- _TASK_
Report every line from the following entries that contains the string "ApiToken".

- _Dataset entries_
•••
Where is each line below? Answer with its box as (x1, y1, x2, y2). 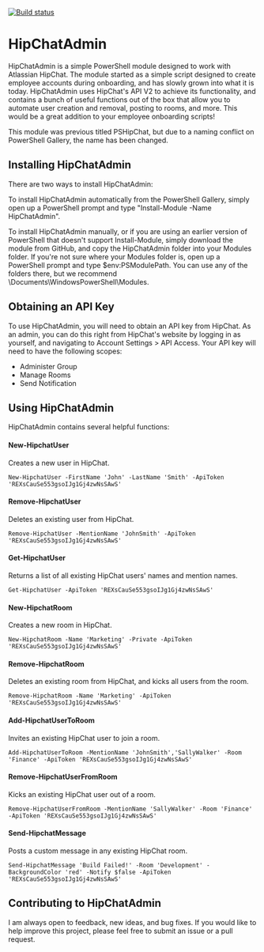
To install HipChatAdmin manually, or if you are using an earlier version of (8, 226, 247, 236)
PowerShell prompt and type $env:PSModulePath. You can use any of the (8, 260, 248, 270)
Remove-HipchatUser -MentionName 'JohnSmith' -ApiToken (8, 530, 196, 538)
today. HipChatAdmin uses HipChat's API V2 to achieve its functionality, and (8, 86, 256, 96)
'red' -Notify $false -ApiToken (64, 868, 172, 876)
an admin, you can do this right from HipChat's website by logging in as (8, 329, 241, 339)
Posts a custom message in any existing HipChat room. (8, 846, 188, 856)
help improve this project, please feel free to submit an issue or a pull (8, 926, 233, 935)
•••
- _EXERCISE ANSWER_
Remove-HipchatUser -MentionName 'JohnSmith' -ApiToken (8, 530, 196, 538)
'red' -Notify $false -ApiToken (64, 868, 172, 876)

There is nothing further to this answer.